- [Exercise prompt]
Reproduce the data in full, exactly as given, leaving images out.

- [Working data]
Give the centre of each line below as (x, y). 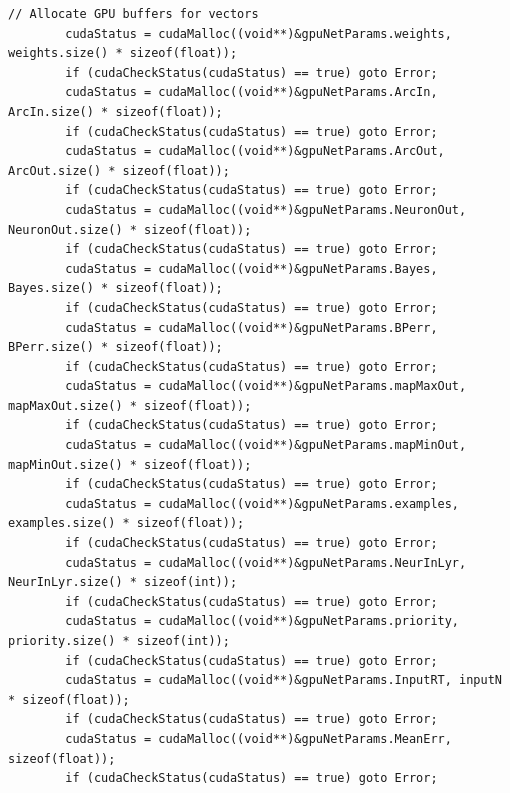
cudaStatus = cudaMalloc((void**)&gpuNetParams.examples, (262, 503)
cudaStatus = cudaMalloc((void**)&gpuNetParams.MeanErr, (258, 738)
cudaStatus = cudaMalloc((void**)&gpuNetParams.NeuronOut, (266, 209)
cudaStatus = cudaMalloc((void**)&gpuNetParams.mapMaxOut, (266, 386)
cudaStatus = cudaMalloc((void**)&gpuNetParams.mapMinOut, (266, 445)
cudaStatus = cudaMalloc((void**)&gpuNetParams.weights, (258, 33)
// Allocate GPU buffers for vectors (133, 14)
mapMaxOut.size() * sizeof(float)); (130, 405)

- [Task solution]
Give the centre of each line below as (x, y). 
cudaStatus = cudaMalloc((void**)&gpuNetParams.examples, (262, 503)
cudaStatus = cudaMalloc((void**)&gpuNetParams.MeanErr, (258, 738)
cudaStatus = cudaMalloc((void**)&gpuNetParams.NeuronOut, (266, 209)
cudaStatus = cudaMalloc((void**)&gpuNetParams.mapMaxOut, (266, 386)
cudaStatus = cudaMalloc((void**)&gpuNetParams.mapMinOut, (266, 445)
cudaStatus = cudaMalloc((void**)&gpuNetParams.weights, (258, 33)
// Allocate GPU buffers for vectors (133, 14)
mapMaxOut.size() * sizeof(float)); (130, 405)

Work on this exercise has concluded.